This guide uses Google Sheets, but it can also be helpful for users of other apps like Xero and QuickBooks.
How to Split a Multi-Page PDF Invoice and Extract Data using Zapier
This tutorial demonstrates using the PDF.co API to split a PDF containing 5 invoices into individual files. It shows how to identify a keyword to split the PDF, extract details from each invoice, and add the data to a Google Spreadsheet using the Zapier platform integration.
Here are the simple step-by-step instructions to automate the process using PDF.co and Zapier.
IN THIS TUTORIAL
Step 1: Google Drive New File in Folder
Use the Google Drive New File in Folder option to select the specific PDF file containing the multiple invoices that you need to process.
Step 2: Setup Google Drive Configuration
- Select My Google Drive as the drive to be used for this automation.
- Choose the specific folder within your Google Drive where the PDF file containing the multiple invoices is located.
Step 3: Test Trigger
Test trigger to access the specific file in your Google Drive folder.
Step 4: Add PDF.co App
Add the PDF.co app and the Split PDF Based on Text Search feature to split the PDF invoice into individual invoices.

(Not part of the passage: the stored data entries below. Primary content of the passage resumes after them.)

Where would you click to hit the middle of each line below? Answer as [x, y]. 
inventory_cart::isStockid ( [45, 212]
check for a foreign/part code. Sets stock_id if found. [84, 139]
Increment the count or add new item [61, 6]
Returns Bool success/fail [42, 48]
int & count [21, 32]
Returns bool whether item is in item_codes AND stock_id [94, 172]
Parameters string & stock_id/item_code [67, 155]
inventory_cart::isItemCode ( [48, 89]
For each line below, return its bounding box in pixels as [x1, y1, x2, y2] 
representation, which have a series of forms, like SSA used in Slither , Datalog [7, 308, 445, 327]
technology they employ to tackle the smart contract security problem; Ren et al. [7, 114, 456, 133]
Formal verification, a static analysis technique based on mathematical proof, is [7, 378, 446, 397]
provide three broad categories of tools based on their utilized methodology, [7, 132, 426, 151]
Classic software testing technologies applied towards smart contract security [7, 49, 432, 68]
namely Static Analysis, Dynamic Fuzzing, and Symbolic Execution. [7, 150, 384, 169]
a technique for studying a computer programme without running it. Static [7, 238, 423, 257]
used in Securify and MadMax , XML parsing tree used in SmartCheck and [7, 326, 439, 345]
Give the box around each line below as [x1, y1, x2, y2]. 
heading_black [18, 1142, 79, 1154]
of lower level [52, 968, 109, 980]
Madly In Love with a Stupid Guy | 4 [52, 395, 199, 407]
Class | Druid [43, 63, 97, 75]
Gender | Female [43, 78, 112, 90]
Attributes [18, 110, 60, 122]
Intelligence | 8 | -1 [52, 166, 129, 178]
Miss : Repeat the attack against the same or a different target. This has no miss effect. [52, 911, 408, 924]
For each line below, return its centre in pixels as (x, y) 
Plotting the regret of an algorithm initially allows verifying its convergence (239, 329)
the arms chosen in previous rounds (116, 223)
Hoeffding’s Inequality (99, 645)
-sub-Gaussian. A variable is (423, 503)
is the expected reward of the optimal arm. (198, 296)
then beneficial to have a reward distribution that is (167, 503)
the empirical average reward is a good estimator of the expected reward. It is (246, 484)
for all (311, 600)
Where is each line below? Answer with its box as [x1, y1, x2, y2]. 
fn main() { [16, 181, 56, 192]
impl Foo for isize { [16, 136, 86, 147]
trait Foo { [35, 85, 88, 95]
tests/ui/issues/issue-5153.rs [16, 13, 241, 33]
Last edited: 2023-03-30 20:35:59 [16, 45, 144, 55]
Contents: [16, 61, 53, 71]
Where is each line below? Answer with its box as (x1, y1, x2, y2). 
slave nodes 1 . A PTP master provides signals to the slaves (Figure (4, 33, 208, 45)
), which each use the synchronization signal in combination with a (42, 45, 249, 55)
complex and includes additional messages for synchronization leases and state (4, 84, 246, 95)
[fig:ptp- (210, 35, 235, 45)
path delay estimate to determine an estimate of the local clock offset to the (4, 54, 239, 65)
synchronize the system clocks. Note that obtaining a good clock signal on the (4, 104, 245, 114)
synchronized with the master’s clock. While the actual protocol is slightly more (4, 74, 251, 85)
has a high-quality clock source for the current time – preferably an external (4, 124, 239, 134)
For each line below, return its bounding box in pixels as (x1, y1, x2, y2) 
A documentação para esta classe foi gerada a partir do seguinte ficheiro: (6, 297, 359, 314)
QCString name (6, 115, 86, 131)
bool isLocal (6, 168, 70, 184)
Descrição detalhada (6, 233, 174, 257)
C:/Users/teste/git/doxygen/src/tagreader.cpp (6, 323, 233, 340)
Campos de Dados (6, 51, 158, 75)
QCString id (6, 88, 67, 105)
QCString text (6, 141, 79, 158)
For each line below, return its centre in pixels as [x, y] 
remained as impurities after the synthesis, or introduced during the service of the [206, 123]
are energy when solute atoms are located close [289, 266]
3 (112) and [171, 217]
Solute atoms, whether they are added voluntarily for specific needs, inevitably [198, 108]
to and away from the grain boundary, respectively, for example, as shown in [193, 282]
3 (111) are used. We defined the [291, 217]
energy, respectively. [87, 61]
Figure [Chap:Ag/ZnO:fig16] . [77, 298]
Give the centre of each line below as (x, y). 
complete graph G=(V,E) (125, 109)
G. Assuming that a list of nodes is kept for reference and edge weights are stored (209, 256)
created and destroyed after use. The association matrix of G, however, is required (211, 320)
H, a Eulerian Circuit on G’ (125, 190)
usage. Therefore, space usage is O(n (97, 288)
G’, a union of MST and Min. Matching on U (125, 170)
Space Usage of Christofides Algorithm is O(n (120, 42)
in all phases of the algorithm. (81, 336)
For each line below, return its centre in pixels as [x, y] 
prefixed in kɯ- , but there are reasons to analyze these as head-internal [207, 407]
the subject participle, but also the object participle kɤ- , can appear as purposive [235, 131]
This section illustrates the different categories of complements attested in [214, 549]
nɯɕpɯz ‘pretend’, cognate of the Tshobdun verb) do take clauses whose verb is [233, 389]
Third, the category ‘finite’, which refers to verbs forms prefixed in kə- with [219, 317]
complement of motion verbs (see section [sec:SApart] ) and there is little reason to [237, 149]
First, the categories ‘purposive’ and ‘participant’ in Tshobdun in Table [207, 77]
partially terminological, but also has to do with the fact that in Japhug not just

Step 5: Setup PDF.co Configuration
- Set the Source PDF URL property to point to the PDF file you want to process.
- In the Search String field, enter the unique keyword or text that appears on each page where you want to split the PDF. The splitter will split the document at every page containing this keyword.
Step 6: Test PDF.co Action
Now, let’s proceed to test the action to split the PDF invoice into individual invoices.

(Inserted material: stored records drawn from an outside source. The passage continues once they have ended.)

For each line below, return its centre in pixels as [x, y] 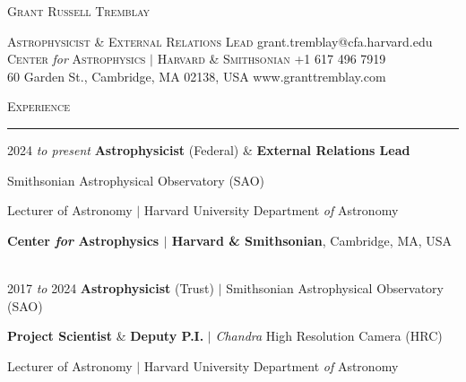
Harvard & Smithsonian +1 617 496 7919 [272, 59]
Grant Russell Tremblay [79, 11]
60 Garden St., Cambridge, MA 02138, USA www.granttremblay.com [197, 76]
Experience [39, 106]
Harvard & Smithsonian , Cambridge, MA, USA [312, 240]
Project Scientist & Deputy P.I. [106, 336]
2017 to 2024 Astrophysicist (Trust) [111, 287]
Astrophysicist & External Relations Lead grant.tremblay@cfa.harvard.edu [220, 41]
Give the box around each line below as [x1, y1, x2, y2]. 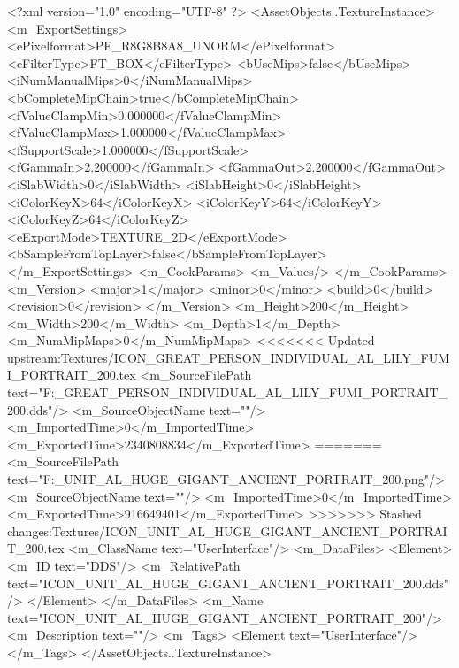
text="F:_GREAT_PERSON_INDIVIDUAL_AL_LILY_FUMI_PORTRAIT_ [7, 383, 448, 402]
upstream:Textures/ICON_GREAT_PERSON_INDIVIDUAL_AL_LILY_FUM [7, 348, 450, 366]
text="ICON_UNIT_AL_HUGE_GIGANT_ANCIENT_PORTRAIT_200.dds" [7, 573, 448, 592]
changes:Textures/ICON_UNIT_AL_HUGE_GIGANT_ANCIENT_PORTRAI [7, 521, 448, 540]
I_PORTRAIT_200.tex [7, 365, 136, 384]
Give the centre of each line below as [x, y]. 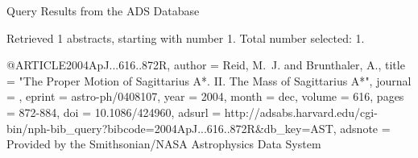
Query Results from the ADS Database [103, 10]
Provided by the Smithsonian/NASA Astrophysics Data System [164, 144]
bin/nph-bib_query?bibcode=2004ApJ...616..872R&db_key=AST [170, 128]
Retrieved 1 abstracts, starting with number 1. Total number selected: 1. [186, 37]
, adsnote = [362, 128]
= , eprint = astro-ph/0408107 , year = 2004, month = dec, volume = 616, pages [205, 96]
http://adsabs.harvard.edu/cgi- [301, 112]
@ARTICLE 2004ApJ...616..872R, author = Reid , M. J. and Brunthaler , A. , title [206, 65]
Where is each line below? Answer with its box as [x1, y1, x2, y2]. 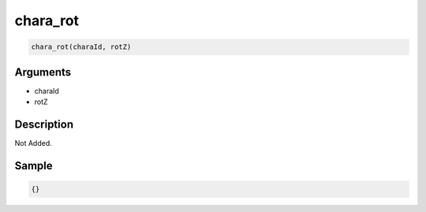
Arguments [14, 65, 72, 79]
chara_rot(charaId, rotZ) [31, 43, 132, 51]
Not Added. [14, 138, 53, 147]
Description [14, 117, 74, 131]
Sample [14, 158, 53, 173]
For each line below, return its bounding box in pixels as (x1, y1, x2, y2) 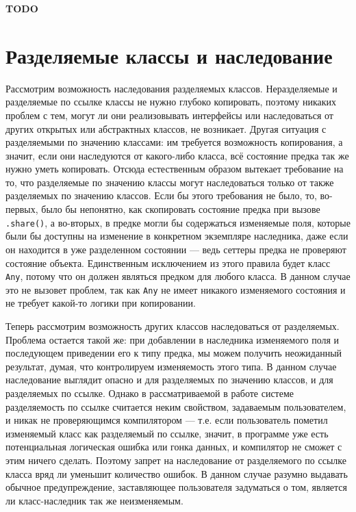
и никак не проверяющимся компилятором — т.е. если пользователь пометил (5, 413, 328, 427)
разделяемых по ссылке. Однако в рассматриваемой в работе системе (5, 385, 294, 400)
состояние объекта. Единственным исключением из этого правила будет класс (5, 255, 331, 270)
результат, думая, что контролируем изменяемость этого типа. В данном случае (5, 359, 337, 373)
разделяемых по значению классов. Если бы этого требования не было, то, (5, 188, 317, 203)
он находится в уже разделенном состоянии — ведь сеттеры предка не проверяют (5, 242, 346, 256)
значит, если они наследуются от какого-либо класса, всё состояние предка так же (5, 148, 349, 162)
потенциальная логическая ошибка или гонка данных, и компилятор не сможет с (5, 439, 342, 454)

Step 7: Formatter by Zapier
Let's use the Formatter by Zapier to get the link for each of the split pages.
Step 8: Setup Formatter Utilities
- In the Transform field, select Line - item to Text.
- In the Input field, choose the Urls generated by the PDF Split module.
- Set the Separator field to ||, which will be used to separate the individual invoice URLs.
Step 9: Test Formatter
Let's test the Formatter by Zapier to format the PDF invoice URLs for extraction.
Step 10: Looping by Zapier
Let's integrate the Looping by Zapier to our workflow to process each invoice URL individually. We'll use the Create Loop From Text option.
Step 11: Setup Looping from Text
- In the Values to Loop field, enter the variable name for the invoice URLs. This variable will reference each URL in the loop. In the next text box, select the Output Text from the previous module.
- Enter the separator || as the Text Delimiter.
Step 12: Test Looping from Text
Let's test the Looping by Zapier to iterate through each invoice URL.
Step 13: PDF.co Document Parser
Let's add the PDF.co Document Parser feature to extract information from each of these individual invoices.
Step 14: Setup Document Parser
- Select the Invoice URL from the output of the looping step.
- Add the Template Id of the custom template you created for this document. If you are new to Document Parser and haven't created a template yet, please visit the Document Parser Manager here: https://app.pdf.co/document-parser-tool/playground/choose-template-group
Step 15: Test Document Parser
After setting up the configuration, test the action to extract the data from the PDF invoice.
Step 16: Add Google Sheets
Let's integrate the Google Sheets action to save the extracted data from the invoices and select the Create Multiple Spreadsheet Rows option to save the extracted data from each invoice into separate rows.
Step 17: Setup Google Sheets
- Specify My Google Drive as the storage location.
- Choose the target Spreadsheet and Worksheet to save the extracted data.
- Map the parsed invoice data to the corresponding columns in the Google Sheet
Step 18: Test Action and See Result
Now, test the action and then open your Google Sheets spreadsheet to review the result.
In conclusion, this tutorial has shown you how to efficiently split a large PDF with multiple invoices into individual files using a specific keyword. By using the PDF.co API and the Zapier platform, you can easily extract invoice details and add them to a Google Spreadsheet. This automated process simplifies invoice management, enhances data accuracy, and saves time, allowing you to focus on more important business tasks.